3.2.3. Routing Layer In order to make maximum use of the bandwidth of the network infrastructure while keeping resource usage to a minimal, the BlueDBM network implements deterministic routing for each logical endpoint. This means that all packets originating from the same logical endpoint that are directed to the same destination node follow the same route across the network, while packets from a different endpoint directed to the same destination node may follow a different path. Figure 6 shows packet routing in an example network. The benefits of this approach is that packet traffic can be distributed across multiple links, while maintaining the order of all packets from the same endpoint. If packets from the same endpoint are allowed to take different paths, it would require a completion buffer which may be expensive in an embedded system. For simplicity, the BlueDBM network does not implement a discovery protocol, and relies on a network configuration file to populate the routing tables.

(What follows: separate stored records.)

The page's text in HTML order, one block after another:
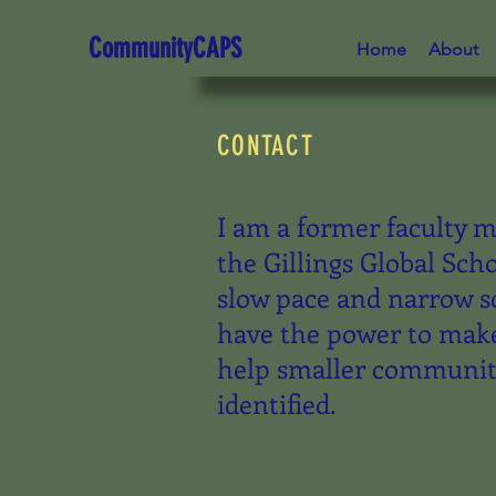
CommunityCAPS Home About
CONTACT
I am a former faculty
the Gillings Global
slow pace and narrow
have the power to
help smaller
identified.
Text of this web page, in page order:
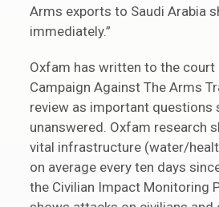
Arms exports to Saudi Arabia
immediately.”
Oxfam has written to the
Campaign Against The Arms
review as important questions
unanswered. Oxfam research
vital infrastructure (water/
on average every ten days
the Civilian Impact Monitoring
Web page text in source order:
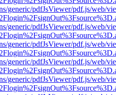
generic/pdfJsViewer/pdf.js/web/
generic/pdfJsViewer/pdf.js/web/
generic/pdfJsViewer/pdf.js/web/
generic/pdfJsViewer/pdf.js/web/
generic/pdfJsViewer/pdf.js/web/
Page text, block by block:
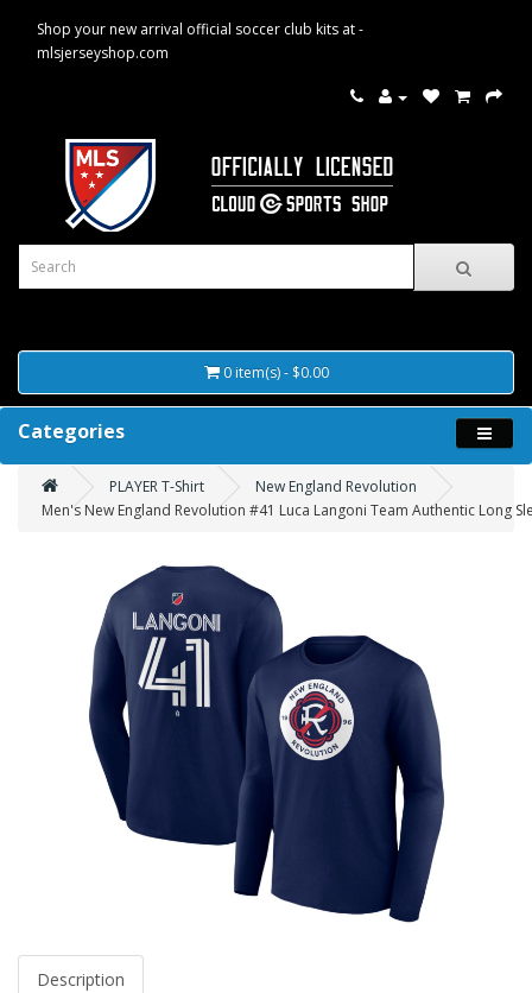
Shop your new arrival official soccer club kits at -
mlsjerseyshop.com
0 item(s) - $0.00
Categories
PLAYER T-Shirt
New England Revolution
Men's New England Revolution #41 Luca Langoni Team Authentic Long
Description
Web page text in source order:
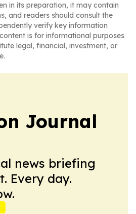
in its preparation, it may contain
and readers should consult the
verify key information
is for informational purposes
legal, financial, investment, or
Journal
news briefing
Every day.
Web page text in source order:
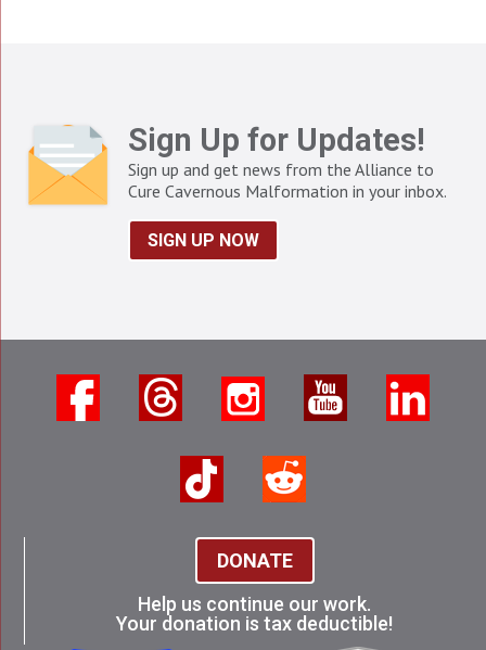
Sign Up for Updates!
Sign up and get news from the Alliance to
Cure Cavernous Malformation in your inbox.
SIGN UP NOW
DONATE
Help us continue our work.
Your donation is tax deductible!
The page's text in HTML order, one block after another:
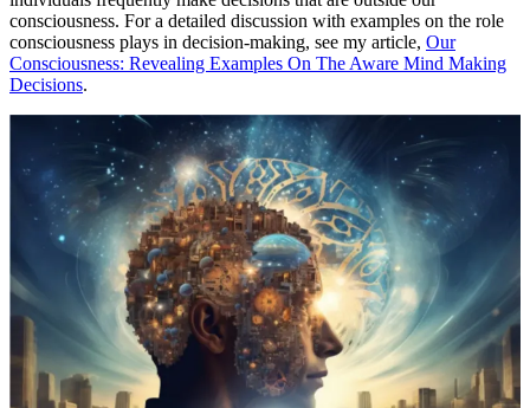
consciousness. For a detailed discussion with examples on the role
consciousness plays in decision-making, see my article, Our
Consciousness: Revealing Examples On The Aware Mind Making
Decisions.
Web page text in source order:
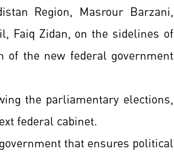
Region, Masrour Barzani,
Faiq Zidan, on the sidelines of
of the new federal government
the parliamentary elections,
federal cabinet.
that ensures political
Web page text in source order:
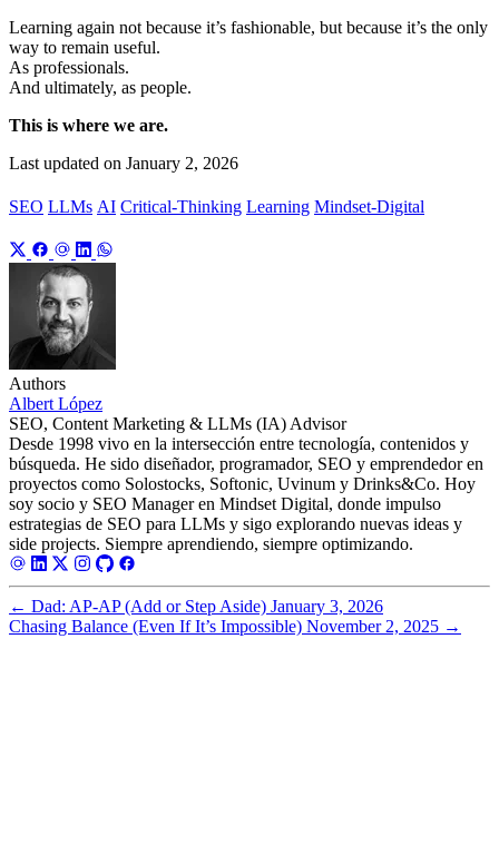
Learning again not because it’s fashionable, but because it’s the only
way to remain useful.
As professionals.
And ultimately, as people.
This is where we are.
Last updated on January 2, 2026
SEO LLMs AI Critical-Thinking Learning Mindset-Digital
Authors
Albert López
SEO, Content Marketing & LLMs (IA) Advisor
Desde 1998 vivo en la intersección entre tecnología, contenidos y
búsqueda. He sido diseñador, programador, SEO y emprendedor en
proyectos como Solostocks, Softonic, Uvinum y Drinks&Co. Hoy
soy socio y SEO Manager en Mindset Digital, donde impulso
estrategias de SEO para LLMs y sigo explorando nuevas ideas y
side projects. Siempre aprendiendo, siempre optimizando.
← Dad: AP-AP (Add or Step Aside) January 3, 2026
Chasing Balance (Even If It’s Impossible) November 2, 2025 →

In order to maintain extremely low network latency, each endpoint is given a choice whether to use end-to-end flow control. If the developer is sure that a particular virtual link will always drain on the receiving end, flow end-to-end flow control can be omitted for that endpoint. However, if the



Figure 7: Host-FPGA Interface Over PCIe

receiver fails to drain data for a long time, the link-level back pressure may cause related parts of the network to block. On the other hand, an endpoint can be configured to only send data when there is space on the destination endpoint, which will assure safety but result in higher latency due to flow control packets, and more memory usage for buffers.

#### 3.3. Host Interface

The in-store processing core can be accessed from the host server over either a direct interface that supports RPC and DMA operations, or a file system abstraction built on top of the direct interface. The file system interface is described in detail in Section 4.

In order to parallelize requests and maintain high performance, the host interface provides the software with 128 page buffers, each for reads and writes. When writing a page, the software will request a free write buffer, copy data to the write buffer, and send a write request over RPC with the physical address of the destination flash page. The buffer will be returned to the free queue when the hardware has finished reading the data from the buffer. When reading a page, the software will request a free read buffer, and send a read request over RPC with the physical address of the source flash page. The software will receive an interrupt with the buffer index when the hardware has finished writing to software memory.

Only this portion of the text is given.